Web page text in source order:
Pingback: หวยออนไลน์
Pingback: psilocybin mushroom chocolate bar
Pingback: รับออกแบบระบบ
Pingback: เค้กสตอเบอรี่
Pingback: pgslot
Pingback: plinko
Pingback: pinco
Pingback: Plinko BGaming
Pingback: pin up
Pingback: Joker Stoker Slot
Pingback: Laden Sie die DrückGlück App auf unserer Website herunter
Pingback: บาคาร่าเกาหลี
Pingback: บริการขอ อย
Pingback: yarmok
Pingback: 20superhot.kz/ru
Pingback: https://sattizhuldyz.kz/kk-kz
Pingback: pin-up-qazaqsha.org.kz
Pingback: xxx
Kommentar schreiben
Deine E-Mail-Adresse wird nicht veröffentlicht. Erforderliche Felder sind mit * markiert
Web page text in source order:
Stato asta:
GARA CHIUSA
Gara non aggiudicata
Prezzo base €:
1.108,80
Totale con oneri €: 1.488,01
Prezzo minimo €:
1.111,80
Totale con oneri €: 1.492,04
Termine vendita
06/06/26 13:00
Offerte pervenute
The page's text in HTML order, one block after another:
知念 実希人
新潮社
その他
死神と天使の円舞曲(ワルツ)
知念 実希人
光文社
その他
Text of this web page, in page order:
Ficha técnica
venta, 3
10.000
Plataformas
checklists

....

Work to be completed | Your answer must be an exact copy of every record.

Finished exercise |
Web page text in source order:
Pingback: หวยออนไลน์
Pingback: psilocybin mushroom chocolate bar
Pingback: รับออกแบบระบบ
Pingback: เค้กสตอเบอรี่
Pingback: pgslot
Pingback: plinko
Pingback: pinco
Pingback: Plinko BGaming
Pingback: pin up
Pingback: Joker Stoker Slot
Pingback: Laden Sie die DrückGlück App auf unserer Website herunter
Pingback: บาคาร่าเกาหลี
Pingback: บริการขอ อย
Pingback: yarmok
Pingback: 20superhot.kz/ru
Pingback: https://sattizhuldyz.kz/kk-kz
Pingback: pin-up-qazaqsha.org.kz
Pingback: xxx
Kommentar schreiben
Deine E-Mail-Adresse wird nicht veröffentlicht. Erforderliche Felder sind mit * markiert
Web page text in source order:
Stato asta:
GARA CHIUSA
Gara non aggiudicata
Prezzo base €:
1.108,80
Totale con oneri €: 1.488,01
Prezzo minimo €:
1.111,80
Totale con oneri €: 1.492,04
Termine vendita
06/06/26 13:00
Offerte pervenute
The page's text in HTML order, one block after another:
知念 実希人
新潮社
その他
死神と天使の円舞曲(ワルツ)
知念 実希人
光文社
その他
Text of this web page, in page order:
Ficha técnica
venta, 3
10.000
Plataformas
checklists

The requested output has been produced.